Imposte

Retribuzioni convenzionali escluse per il lavoro in smart working

La risposta a interpello 345: niente regime forfettario per il lavoratore in Francia rientrato causa Covid. Inderogabile il requisito della territorialità esteradella prestazione lavorativa

di Marco Strafile

Con la risposta a interpello 345/2021 l’agenzia delle Entrate affronta un’altra casistica di estrema attualità, riguardante l’applicabilità del regime delle retribuzioni convenzionali di cui all’articolo 51, comma 8-bis, del Tuir, a un lavoratore – fiscalmente residente in Italia - distaccato in Francia nel maggio 2019 e rientrato in Italia nel febbraio 2020 a seguito della pandemia, da dove ha continuato a lavorare in modalità di smart working, sempre a beneficio della società francese.

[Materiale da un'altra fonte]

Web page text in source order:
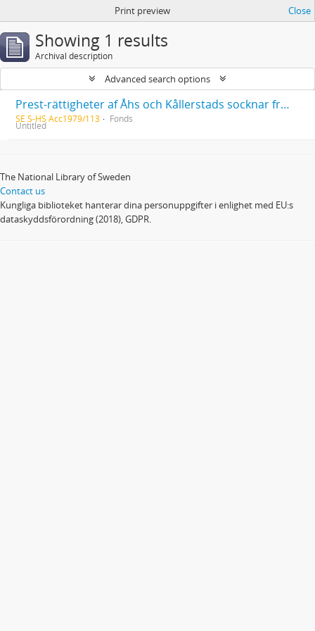
Print preview Close
Showing 1 results
Archival description
Advanced search options
Prest-rättigheter af Åhs och Kållerstads socknar från år 1826, fortsatt år 1848 af Johan Christian Hesselgren (1785-1862)
SE S-HS Acc1979/113 Fonds
Untitled
The National Library of Sweden
Contact us
Kungliga biblioteket hanterar dina personuppgifter i enlighet med EU:s
dataskyddsförordning (2018), GDPR.

Si ricorda che il citato comma 8-bis prevede che il reddito di lavoro dipendente, prestato all’estero in via continuativa e come oggetto esclusivo del rapporto da dipendenti che nell’arco di 12 mesi soggiornano nello Stato estero per un periodo superiore a 183 giorni, è determinato sulla base delle retribuzioni convenzionali definite annualmente con decreto interministeriale.

Il dubbio (riguardante moltissime aziende che gestiscono personale in mobilità internazionale), attiene alla possibilità di applicare le retribuzioni convenzionali nel caso in cui il dipendente espatriato sia rientrato in Italia per motivi legati all’emergenza sanitaria, da dove ha proseguito a prestare la propria attività in favore della società estera di assegnazione; in sostanza ci si chiede se il requisito della territorialità estera delle prestazione - in un contesto lavorativo venutosi a modificare a causa del Covid-19 - sia un requisito imprescindibile ai fini dell’applicazione del richiamato regime forfettario.

La società istante riterrebbe percorribile la suddetta possibilità, richiamando:

• le raccomandazioni Ocse agli Stati in materia di interpretazione delle Convenzioni contro le doppie imposizioni (documento del 3 aprile 2020) con cui l’Organismo internazionale, alla luce delle distorsioni che il Covid-19 avrebbe potuto comportare, ha invitato i Paesi aderenti a «non considerare le situazioni temporanee determinatesi, facendo esclusivo riferimento ai comportamenti che si sarebbero tenuti in uno scenario di normalità, senza dare rilevanza alle deviazioni dettate dall’emergenza e dai vincoli alla mobilità imposti dai Governi»;

• l’accordo interpretativo (del 23 luglio 2020) siglato tra Italia e Francia che recependo le suddette raccomandazioni Ocse ha fornito una lettura “flessibile” delle norme della convenzione contro le doppie imposizioni stipulata i due Stati in materia di reddito di lavoro dipendente, volta ad «agevolare la posizione dei molti lavoratori che si spostano tra Italia e Francia e che si son trovati e si troveranno impossibilitati o sconsigliati dal farlo per via dell’emergenza sanitaria».

L’Agenzia, tuttavia, non condivide la tesi prospettata dall’istante in quanto «le predette raccomandazioni dell’Ocse nonché le disposizioni contenute nel suddetto Accordo amichevole tra l’Italia e la Francia, riguardando unicamente i canoni ermeneutici del diritto internazionale pattizio (nel caso di specie della vigente Convenzione tra l’Italia e la Francia per evitare le doppie imposizioni), non hanno alcuna rilevanza ai fini della normativa interna e, quindi, nel caso di specie, non possono essere utilizzate per interpretare le disposizioni contenute nell’articolo 51, comma 8-bis, del Tuir».

Da tale premessa discende che il requisito della territorialità estera della prestazione lavorativa contenuta nel citato comma 8-bis non ammette deroghe e che, pertanto, il regime delle retribuzioni convenzionali non è applicabile in caso di lavoro svolto dall’Italia in modalità remota.